[Start of section]

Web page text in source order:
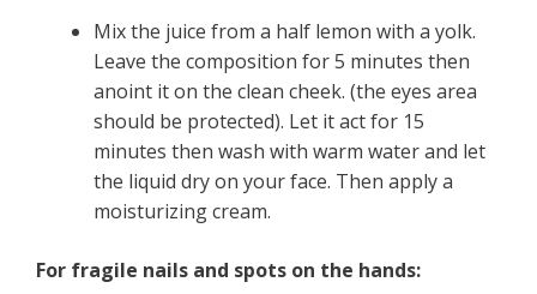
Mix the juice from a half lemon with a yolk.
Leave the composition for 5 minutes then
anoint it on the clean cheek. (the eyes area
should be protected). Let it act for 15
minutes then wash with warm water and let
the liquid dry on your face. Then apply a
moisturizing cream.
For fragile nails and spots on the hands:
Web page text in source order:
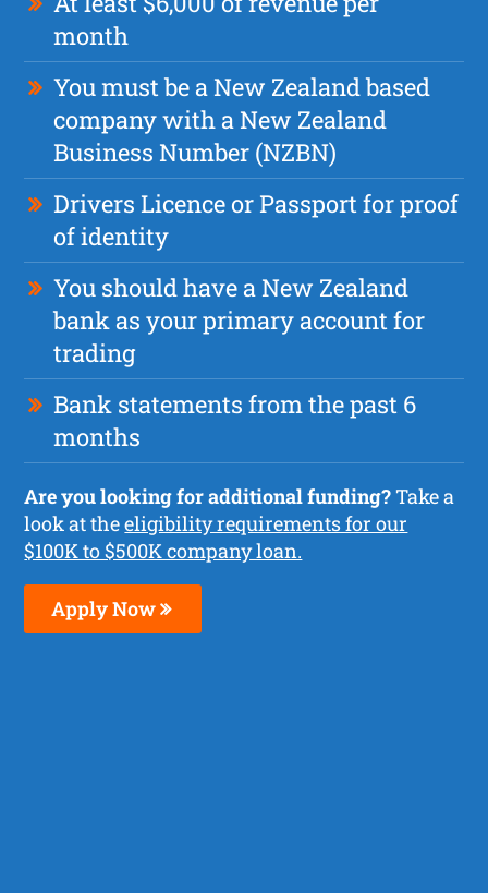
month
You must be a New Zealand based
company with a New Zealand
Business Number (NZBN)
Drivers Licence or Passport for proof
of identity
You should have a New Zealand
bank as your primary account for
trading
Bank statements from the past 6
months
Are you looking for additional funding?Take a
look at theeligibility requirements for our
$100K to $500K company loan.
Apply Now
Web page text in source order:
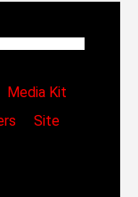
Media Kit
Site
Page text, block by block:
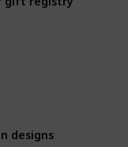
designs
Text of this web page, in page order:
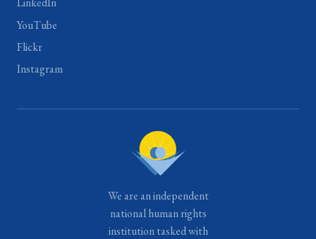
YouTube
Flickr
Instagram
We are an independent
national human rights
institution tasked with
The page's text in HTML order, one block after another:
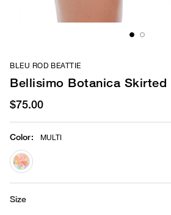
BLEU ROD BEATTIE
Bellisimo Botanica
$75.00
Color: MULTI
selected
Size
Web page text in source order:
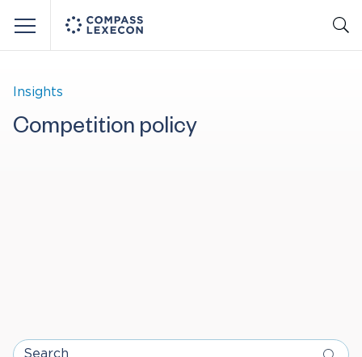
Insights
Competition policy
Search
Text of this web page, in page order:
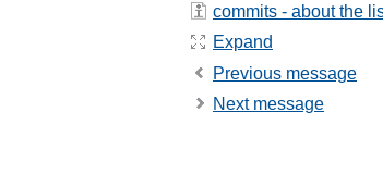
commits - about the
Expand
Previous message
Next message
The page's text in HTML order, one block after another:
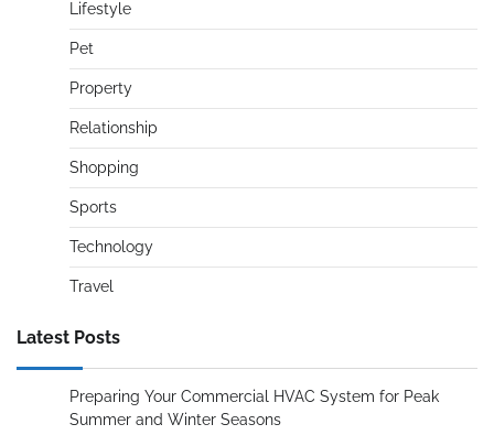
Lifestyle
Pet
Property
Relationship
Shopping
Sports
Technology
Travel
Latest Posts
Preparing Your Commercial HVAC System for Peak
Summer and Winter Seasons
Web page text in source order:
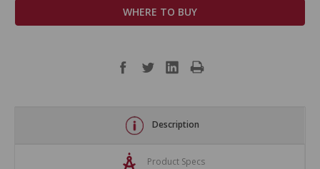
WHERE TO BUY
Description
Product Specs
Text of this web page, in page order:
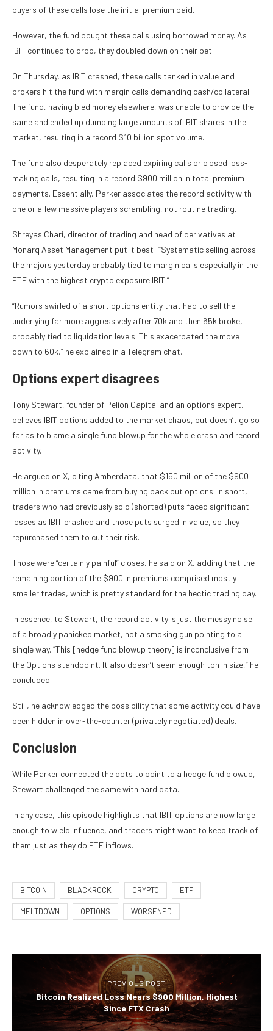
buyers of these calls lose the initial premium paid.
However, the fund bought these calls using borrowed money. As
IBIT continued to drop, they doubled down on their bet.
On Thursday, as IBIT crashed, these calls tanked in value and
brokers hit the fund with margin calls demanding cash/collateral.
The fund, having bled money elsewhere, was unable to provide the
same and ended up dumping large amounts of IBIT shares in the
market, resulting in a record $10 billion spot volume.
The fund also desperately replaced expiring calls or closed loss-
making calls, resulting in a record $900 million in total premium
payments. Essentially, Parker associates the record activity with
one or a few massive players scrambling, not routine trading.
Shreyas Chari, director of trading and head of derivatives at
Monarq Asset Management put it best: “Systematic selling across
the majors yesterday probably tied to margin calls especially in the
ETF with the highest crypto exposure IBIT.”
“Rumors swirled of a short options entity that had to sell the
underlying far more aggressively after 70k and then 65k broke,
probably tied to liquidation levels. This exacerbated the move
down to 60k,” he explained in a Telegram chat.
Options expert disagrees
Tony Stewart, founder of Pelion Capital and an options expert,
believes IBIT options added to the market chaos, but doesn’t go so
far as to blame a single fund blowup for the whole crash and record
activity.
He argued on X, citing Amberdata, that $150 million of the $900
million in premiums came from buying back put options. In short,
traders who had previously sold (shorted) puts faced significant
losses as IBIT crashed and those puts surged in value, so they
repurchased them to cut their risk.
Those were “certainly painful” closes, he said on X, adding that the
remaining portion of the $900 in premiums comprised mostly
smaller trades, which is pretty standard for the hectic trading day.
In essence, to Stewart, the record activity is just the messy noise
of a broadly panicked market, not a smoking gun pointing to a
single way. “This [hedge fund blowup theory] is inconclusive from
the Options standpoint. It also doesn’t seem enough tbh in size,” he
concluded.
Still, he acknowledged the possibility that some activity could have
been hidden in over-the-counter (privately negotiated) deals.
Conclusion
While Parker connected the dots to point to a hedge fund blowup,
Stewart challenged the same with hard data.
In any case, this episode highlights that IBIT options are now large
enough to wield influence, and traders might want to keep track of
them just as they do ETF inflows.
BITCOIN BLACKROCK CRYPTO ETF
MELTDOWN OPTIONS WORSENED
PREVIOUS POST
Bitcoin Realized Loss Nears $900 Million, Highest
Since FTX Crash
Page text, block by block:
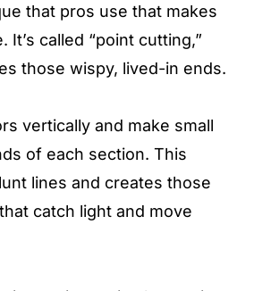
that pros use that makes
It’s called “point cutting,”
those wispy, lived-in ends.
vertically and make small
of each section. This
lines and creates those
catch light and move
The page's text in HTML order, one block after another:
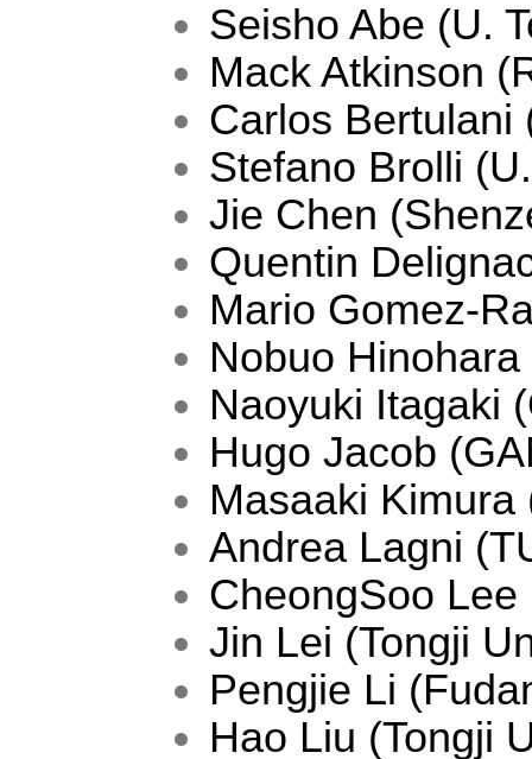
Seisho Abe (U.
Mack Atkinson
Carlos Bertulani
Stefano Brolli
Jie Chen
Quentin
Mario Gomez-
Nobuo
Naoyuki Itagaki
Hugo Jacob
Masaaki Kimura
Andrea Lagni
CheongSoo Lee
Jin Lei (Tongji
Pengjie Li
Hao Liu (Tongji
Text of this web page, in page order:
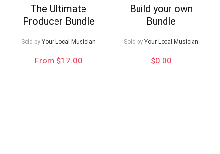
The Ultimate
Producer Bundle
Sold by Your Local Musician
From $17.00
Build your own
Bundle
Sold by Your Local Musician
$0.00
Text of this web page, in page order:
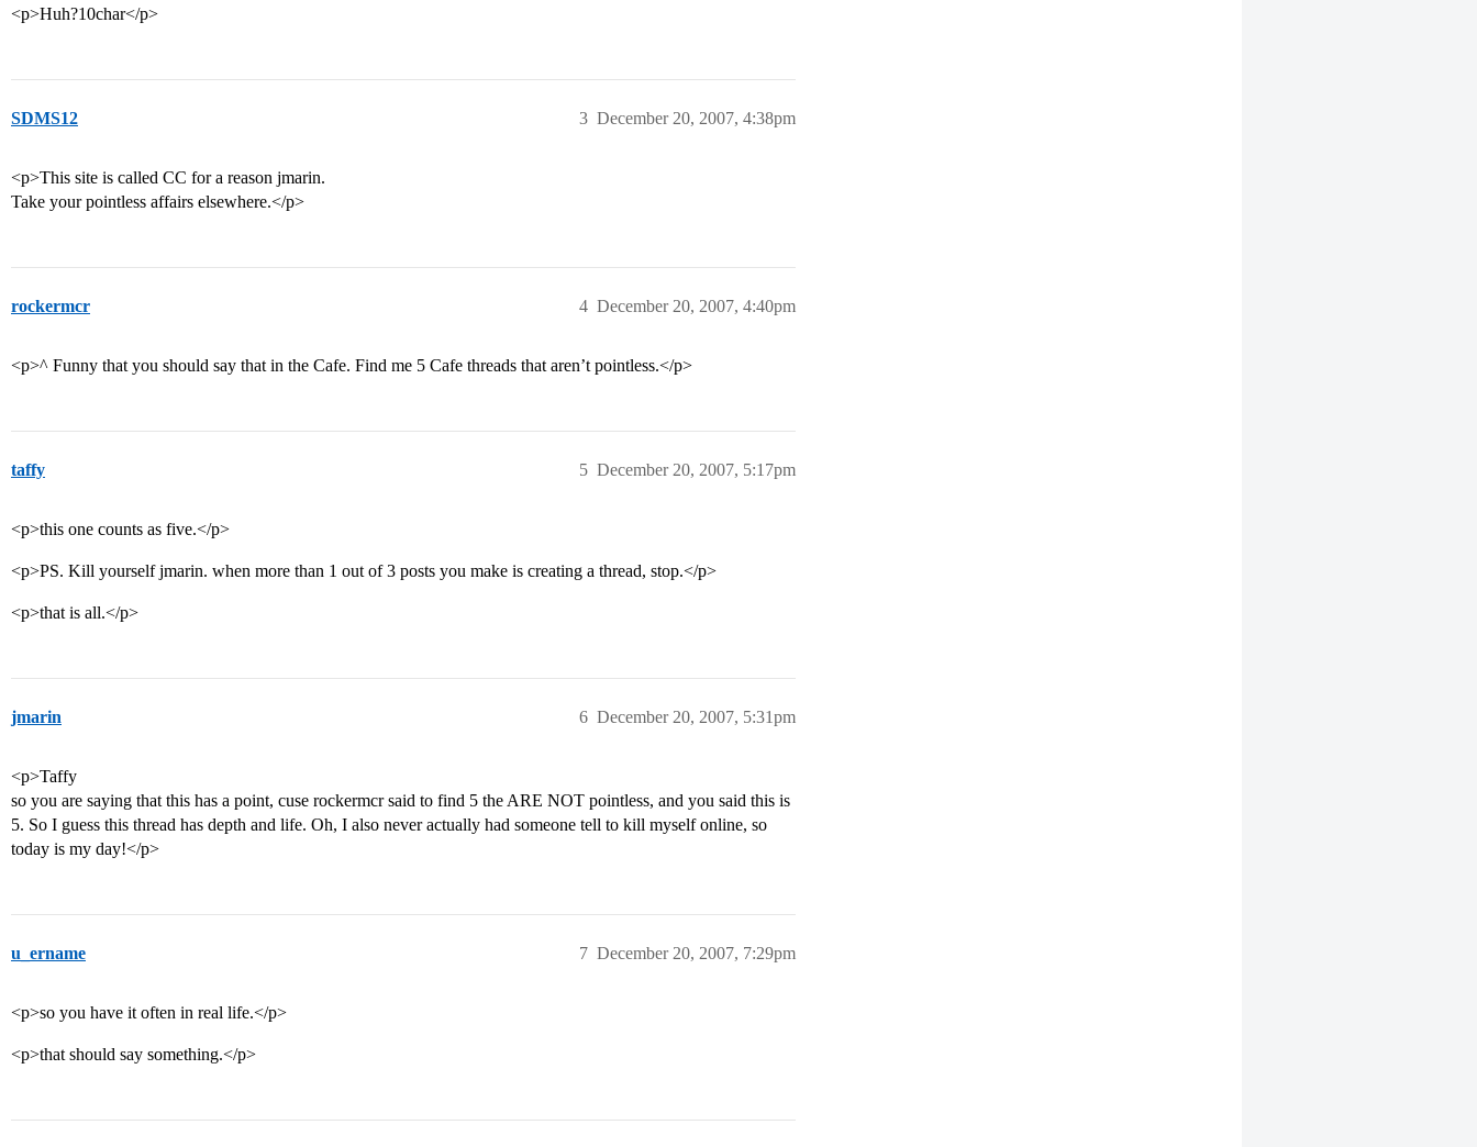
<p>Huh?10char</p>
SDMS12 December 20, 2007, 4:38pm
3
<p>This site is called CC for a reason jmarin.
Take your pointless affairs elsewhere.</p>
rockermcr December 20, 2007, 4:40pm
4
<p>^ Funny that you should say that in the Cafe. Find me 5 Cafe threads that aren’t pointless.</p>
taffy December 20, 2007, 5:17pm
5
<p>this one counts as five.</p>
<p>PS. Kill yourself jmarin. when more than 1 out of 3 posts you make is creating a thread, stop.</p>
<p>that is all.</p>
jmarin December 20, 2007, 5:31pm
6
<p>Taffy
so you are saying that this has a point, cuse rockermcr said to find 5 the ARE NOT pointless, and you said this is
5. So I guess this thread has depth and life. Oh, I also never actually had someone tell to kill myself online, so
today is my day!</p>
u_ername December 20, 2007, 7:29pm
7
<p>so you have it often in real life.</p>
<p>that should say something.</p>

[End of section]

• Task objective:
Nothing but an exact copy of the data above, minus its pictures, should appear in the response.

• Response box:
Web page text in source order:
Mix the juice from a half lemon with a yolk.
Leave the composition for 5 minutes then
anoint it on the clean cheek. (the eyes area
should be protected). Let it act for 15
minutes then wash with warm water and let
the liquid dry on your face. Then apply a
moisturizing cream.
For fragile nails and spots on the hands:
Web page text in source order:
month
You must be a New Zealand based
company with a New Zealand
Business Number (NZBN)
Drivers Licence or Passport for proof
of identity
You should have a New Zealand
bank as your primary account for
trading
Bank statements from the past 6
months
Are you looking for additional funding?Take a
look at theeligibility requirements for our
$100K to $500K company loan.
Apply Now
Web page text in source order:
Media Kit
Site
Page text, block by block:
designs
Text of this web page, in page order:
YouTube
Flickr
Instagram
We are an independent
national human rights
institution tasked with
The page's text in HTML order, one block after another:
BLEU ROD BEATTIE
Bellisimo Botanica
$75.00
Color: MULTI
selected
Size
Web page text in source order:
Insights
Competition policy
Search
Text of this web page, in page order:
commits - about the
Expand
Previous message
Next message
The page's text in HTML order, one block after another:
Lifestyle
Pet
Property
Relationship
Shopping
Sports
Technology
Travel
Latest Posts
Preparing Your Commercial HVAC System for Peak
Summer and Winter Seasons
Web page text in source order:
WHERE TO BUY
Description
Product Specs
Text of this web page, in page order:
buyers of these calls lose the initial premium paid.
However, the fund bought these calls using borrowed money. As
IBIT continued to drop, they doubled down on their bet.
On Thursday, as IBIT crashed, these calls tanked in value and
brokers hit the fund with margin calls demanding cash/collateral.
The fund, having bled money elsewhere, was unable to provide the
same and ended up dumping large amounts of IBIT shares in the
market, resulting in a record $10 billion spot volume.
The fund also desperately replaced expiring calls or closed loss-
making calls, resulting in a record $900 million in total premium
payments. Essentially, Parker associates the record activity with
one or a few massive players scrambling, not routine trading.
Shreyas Chari, director of trading and head of derivatives at
Monarq Asset Management put it best: “Systematic selling across
the majors yesterday probably tied to margin calls especially in the
ETF with the highest crypto exposure IBIT.”
“Rumors swirled of a short options entity that had to sell the
underlying far more aggressively after 70k and then 65k broke,
probably tied to liquidation levels. This exacerbated the move
down to 60k,” he explained in a Telegram chat.
Options expert disagrees
Tony Stewart, founder of Pelion Capital and an options expert,
believes IBIT options added to the market chaos, but doesn’t go so
far as to blame a single fund blowup for the whole crash and record
activity.
He argued on X, citing Amberdata, that $150 million of the $900
million in premiums came from buying back put options. In short,
traders who had previously sold (shorted) puts faced significant
losses as IBIT crashed and those puts surged in value, so they
repurchased them to cut their risk.
Those were “certainly painful” closes, he said on X, adding that the
remaining portion of the $900 in premiums comprised mostly
smaller trades, which is pretty standard for the hectic trading day.
In essence, to Stewart, the record activity is just the messy noise
of a broadly panicked market, not a smoking gun pointing to a
single way. “This [hedge fund blowup theory] is inconclusive from
the Options standpoint. It also doesn’t seem enough tbh in size,” he
concluded.
Still, he acknowledged the possibility that some activity could have
been hidden in over-the-counter (privately negotiated) deals.
Conclusion
While Parker connected the dots to point to a hedge fund blowup,
Stewart challenged the same with hard data.
In any case, this episode highlights that IBIT options are now large
enough to wield influence, and traders might want to keep track of
them just as they do ETF inflows.
BITCOIN BLACKROCK CRYPTO ETF
MELTDOWN OPTIONS WORSENED
PREVIOUS POST
Bitcoin Realized Loss Nears $900 Million, Highest
Since FTX Crash
Page text, block by block:
that pros use that makes
It’s called “point cutting,”
those wispy, lived-in ends.
vertically and make small
of each section. This
lines and creates those
catch light and move
The page's text in HTML order, one block after another:
Seisho Abe (U.
Mack Atkinson
Carlos Bertulani
Stefano Brolli
Jie Chen
Quentin
Mario Gomez-
Nobuo
Naoyuki Itagaki
Hugo Jacob
Masaaki Kimura
Andrea Lagni
CheongSoo Lee
Jin Lei (Tongji
Pengjie Li
Hao Liu (Tongji
Text of this web page, in page order:
The Ultimate
Producer Bundle
Sold by Your Local Musician
From $17.00
Build your own
Bundle
Sold by Your Local Musician
$0.00
Text of this web page, in page order:
<p>Huh?10char</p>
SDMS12 December 20, 2007, 4:38pm
3
<p>This site is called CC for a reason jmarin.
Take your pointless affairs elsewhere.</p>
rockermcr December 20, 2007, 4:40pm
4
<p>^ Funny that you should say that in the Cafe. Find me 5 Cafe threads that aren’t pointless.</p>
taffy December 20, 2007, 5:17pm
5
<p>this one counts as five.</p>
<p>PS. Kill yourself jmarin. when more than 1 out of 3 posts you make is creating a thread, stop.</p>
<p>that is all.</p>
jmarin December 20, 2007, 5:31pm
6
<p>Taffy
so you are saying that this has a point, cuse rockermcr said to find 5 the ARE NOT pointless, and you said this is
5. So I guess this thread has depth and life. Oh, I also never actually had someone tell to kill myself online, so
today is my day!</p>
u_ername December 20, 2007, 7:29pm
7
<p>so you have it often in real life.</p>
<p>that should say something.</p>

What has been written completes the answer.